Fig. 6. ceh-30, egl-1 and ced-3 expression in embryonic CEMs in wild-type hermaphrodites

Schematic representation of time course analyses of the expression of the reporters P_ceh-30ceh-30∷gfp, P_egl-1his-24∷gfp, and P_ced-3gfp in the ventral left embryonic CEM (CEMVL) in wild-type hermaphrodites. Time (min) is indicated on the left. Three embryos were analyzed. White dots represent the CEM mother cells, green dots indicate CEMs expressing a particular gfp reporter. Green dots surrounded by purple circles indicate CEMs at the time when expression of the gfp reporter was first detected. (See Figure S1 for corresponding DIC and fluorescent images.) Gray dots indicate CEMs lacking reporter expression. Embryos were prepared for 4-D microscopy and lineaged starting at the 2- or 4-cell stage as described in Materials and Methods. Fluorescent stacks were taken every ~20 min after the CEM mother cell was born. No expression was detected for any of the reporters in the CEM mother cell.

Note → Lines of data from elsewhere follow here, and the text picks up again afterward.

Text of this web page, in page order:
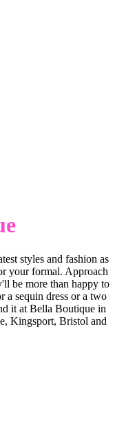
styles and fashion as
your formal. Approach
be more than happy to
sequin dress or a two
it at Bella Boutique in
Kingsport, Bristol and
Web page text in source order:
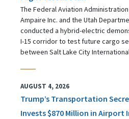
The Federal Aviation
Ampaire Inc. and the Utah
conducted a hybrid-electric
I-15 corridor to test future cargo
between Salt Lake City
AUGUST 4, 2026
Trump’s Transportation
Invests $870 Million in
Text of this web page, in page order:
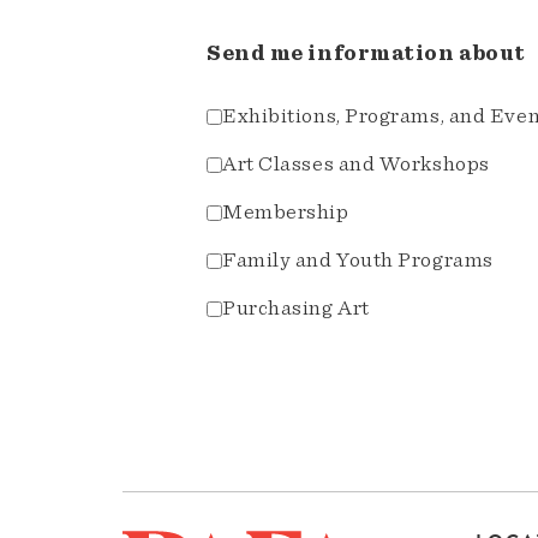
Send me information about
Exhibitions, Programs, and
Art Classes and Workshops
Membership
Family and Youth Programs
Purchasing Art
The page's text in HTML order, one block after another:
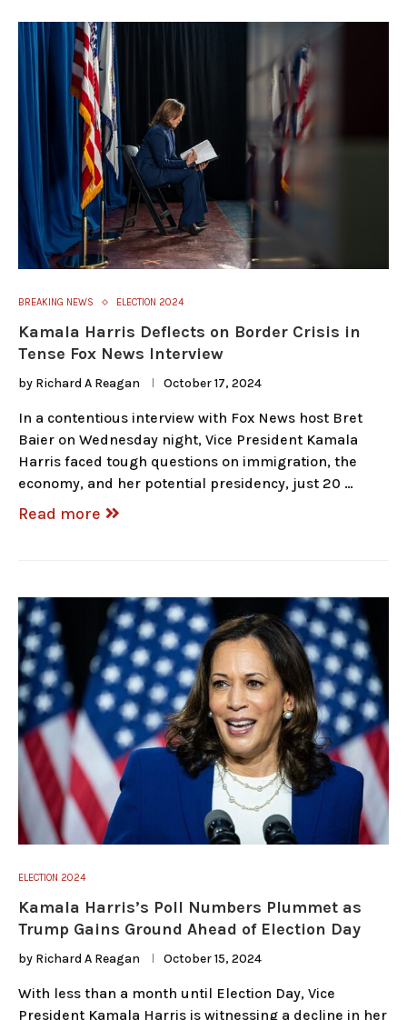
BREAKING NEWS ELECTION 2024
Kamala Harris Deflects on Border Crisis in
Tense Fox News Interview
by Richard A Reagan October 17, 2024
In a contentious interview with Fox News host Bret
Baier on Wednesday night, Vice President Kamala
Harris faced tough questions on immigration, the
economy, and her potential presidency, just 20 …
Read more
ELECTION 2024
Kamala Harris’s Poll Numbers Plummet as
Trump Gains Ground Ahead of Election Day
by Richard A Reagan October 15, 2024
With less than a month until Election Day, Vice
President Kamala Harris is witnessing a decline in her
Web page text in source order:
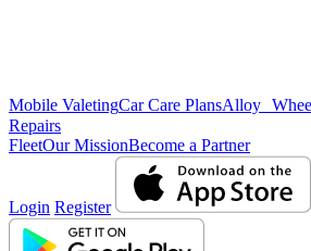
Mobile ValetingCar Care PlansAlloy
Repairs
FleetOur MissionBecome a Partner
Login Register
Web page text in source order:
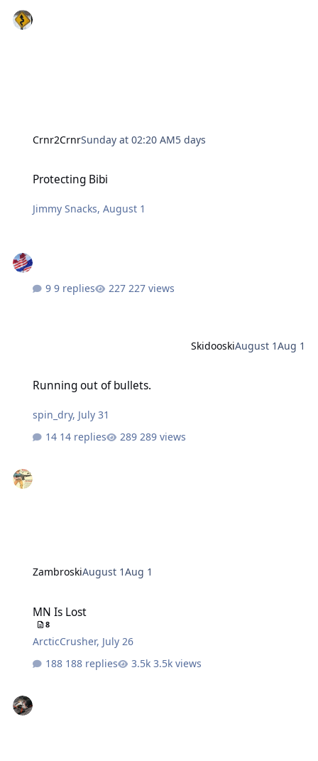
Crnr2CrnrSunday at 02:20 AM5 days
Protecting Bibi
Jimmy Snacks,August 1
9 replies 227 views
SkidooskiAugust 1Aug 1
Running out of bullets.
spin_dry, July 31
14 replies
289 views
ZambroskiAugust 1Aug 1
MN Is Lost
8
ArcticCrusher, July 26
188 replies
3.5k views
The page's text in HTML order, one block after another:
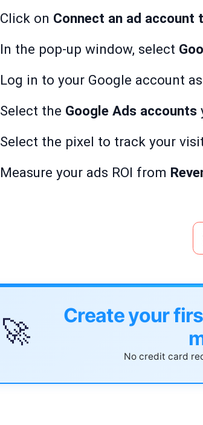
Click on Connect an ad account
In the pop-up window, select
Log in to your Google account
Select the Google Ads accounts
Select the pixel to track your
Measure your ads ROI from
🚀
Create your
No credit card
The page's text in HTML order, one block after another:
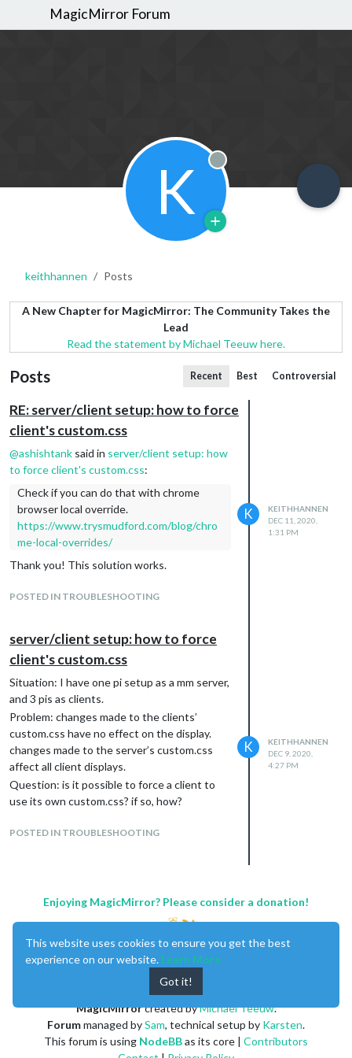
MagicMirror Forum
K Offline
keithhannen Posts
A New Chapter for MagicMirror: The Community Takes the
Lead
Read the statement by Michael Teeuw here.
Posts Recent Best Controversial
RE: server/client setup: how to force
client's custom.css
@ashishtank said in server/client setup: how
to force client's custom.css:
Check if you can do that with chrome
browser local override.
https://www.trysmudford.com/blog/chro
me-local-overrides/
Thank you! This solution works.
POSTED IN TROUBLESHOOTING
K
KEITHHANNEN
DEC 11, 2020,
1:31 PM
server/client setup: how to force
client's custom.css
Situation: I have one pi setup as a mm server,
and 3 pis as clients.
Problem: changes made to the clients’
custom.css have no effect on the display.
changes made to the server’s custom.css
affect all client displays.
Question: is it possible to force a client to
use its own custom.css? if so, how?
POSTED IN TROUBLESHOOTING
K
KEITHHANNEN
DEC 9, 2020,
4:27 PM
Enjoying MagicMirror? Please consider a donation!
MagicMirrorcreated byMichael Teeuw.
Forummanaged bySam, technical setup by Karsten.
This forum is using NodeBBas its core | Contributors
This website uses cookies to ensure you get the best
experience on our website. Learn More
Got it!
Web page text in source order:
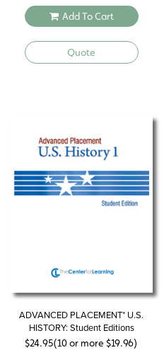
Add To Cart
Quote
ADVANCED PLACEMENT* U.S.
HISTORY: Student Editions
$24.95(10 or more $19.96)
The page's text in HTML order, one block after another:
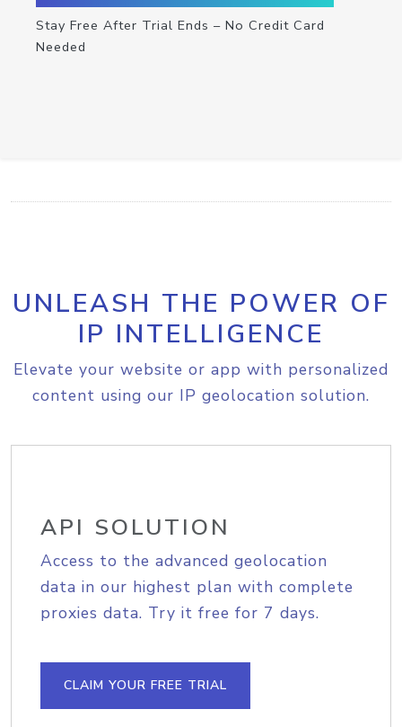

Fig. 7. Model of the life-versus-death decision in the CEMs

Top panel. Most cells programmed to die do so ~30 min after being generated. In these cells, proCED-3 protein inherited from the progenitor is sufficient for apoptosis induction in response to egl-1 transcriptional activation. Bottom panel. The CEMs in hermaphrodites die ~150 min after being generated (~470 min after the first cell division). Increasing TRA-1 activity results in decreasing CEH-30 activity, which is required for the de-repression of egl-1 and ced-3 transcription. The activation at the transcriptional level of the ced-3 gene compensates for decreased levels of proCED-3. See text for details.